A principios de los años 60, los científicos descubrieron que tras la inmovilización, la actividad de muchas enzimas no disminuía en absoluto, sino que aumentaba su estabilidad. Este descubrimiento supuso un punto de inflexión en la promoción y aplicación de enzimas y el desarrollo de la ingeniería enzimática. Hoy en día, la tecnología de inmovilización de enzimas avanza rápidamente. Se manifiesta en dos aspectos:
Uno es el método fijo. Actualmente existen cuatro métodos de fijación: método de adsorción, * * método de enlace de valencia, método de reticulación y método de inclusión.
En segundo lugar, las enzimas inmovilizadas incluyen una variedad de enzimas que pueden catalizar una serie de reacciones.
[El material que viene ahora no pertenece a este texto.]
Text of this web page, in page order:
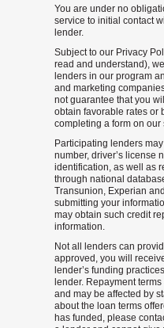
You are under no
service to initial contact
lender.
Subject to our Privacy
read and understand),
lenders in our program
and marketing
not guarantee that you
obtain favorable rates or
completing a form on our
Participating lenders
number, driver’s license
identification, as well as
through national
Transunion, Experian
submitting your
may obtain such credit
information.
Not all lenders can
approved, you will
lender’s funding
lender. Repayment
and may be affected by
about the loan terms
has funded, please
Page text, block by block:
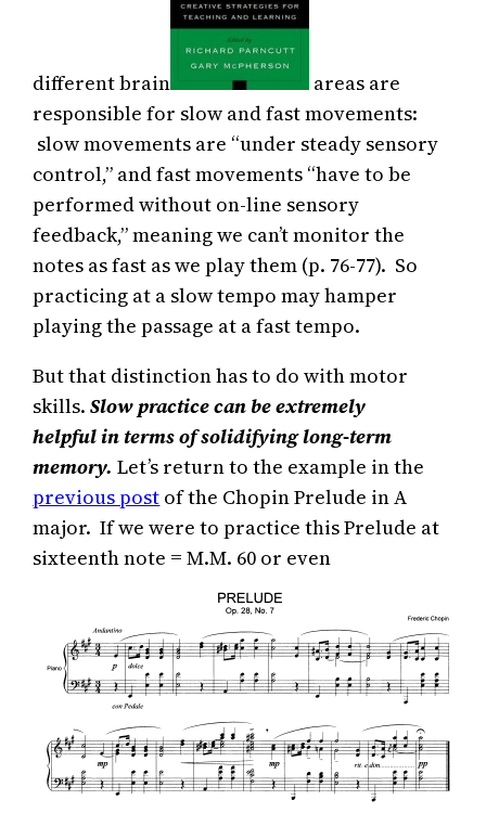
different brain
areas are
responsible for slow and fast movements:
slow movements are “under steady sensory
control,” and fast movements “have to be
performed without on-line sensory
feedback,” meaning we can’t monitor the
notes as fast as we play them (p. 76-77). So
practicing at a slow tempo may hamper
playing the passage at a fast tempo.
But that distinction has to do with motor
skills.Slow practice can be extremely
helpful in terms of solidifying long-term
memory. Let’s return to the example in the
previous post of the Chopin Prelude in A
major. If we were to practice this Prelude at
sixteenth note = M.M. 60 or even
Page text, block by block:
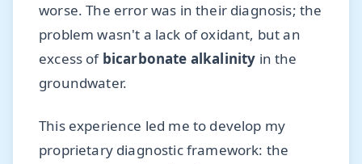
worse. The error was in their diagnosis; the
problem wasn't a lack of oxidant, but an
excess of bicarbonate alkalinity in the
groundwater.
This experience led me to develop my
proprietary diagnostic framework: the
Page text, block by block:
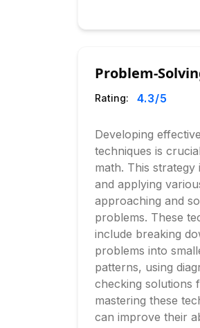
Problem-
Rating: 4.3/5
Developing
techniques is
math. This strategy
and applying
approaching and
problems. These
include breaking
problems into
patterns, using
checking solutions
mastering these
can improve their
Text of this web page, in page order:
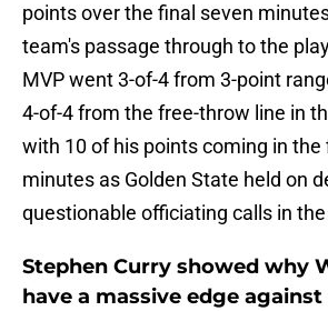
points over the final seven
team's passage through to the
MVP went 3-of-4 from 3-point
4-of-4 from the free-throw line in
with 10 of his points coming in the
minutes as Golden State held on
questionable officiating calls in
Stephen Curry showed why
have a massive edge
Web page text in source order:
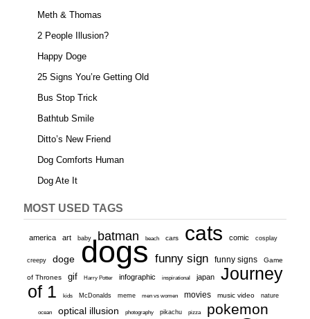
Meth & Thomas
2 People Illusion?
Happy Doge
25 Signs You’re Getting Old
Bus Stop Trick
Bathtub Smile
Ditto’s New Friend
Dog Comforts Human
Dog Ate It
MOST USED TAGS
america art baby batman beach cars cats comic cosplay
creepy doge dogs funny sign funny signs Game
of Thrones gif Harry Potter infographic inspirational japan
Journey
of 1
kids McDonalds meme men vs women movies music video nature
ocean optical illusion photography pikachu pizza pokemon
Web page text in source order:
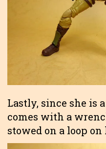
Lastly, since she is
comes with a
stowed on a loop on

En comparación con las enzimas naturales, las enzimas inmovilizadas y las células inmovilizadas tienen ventajas obvias:
1. Pueden adoptar diversas formas, como gránulos, tubos y películas, y pueden colocarse. en el tanque de reacción para una fácil extracción y reutilización continua.
2. Se mejora la estabilidad, la actividad no se pierde fácilmente y se prolonga la vida útil.
3. Facilita la operación automatizada y realiza una producción continua controlada por computadora.
Docenas de países utilizan ahora enzimas y células inmovilizadas para la producción industrial, con productos que incluyen alcohol, cerveza, diversos aminoácidos, diversos ácidos orgánicos y productos farmacéuticos.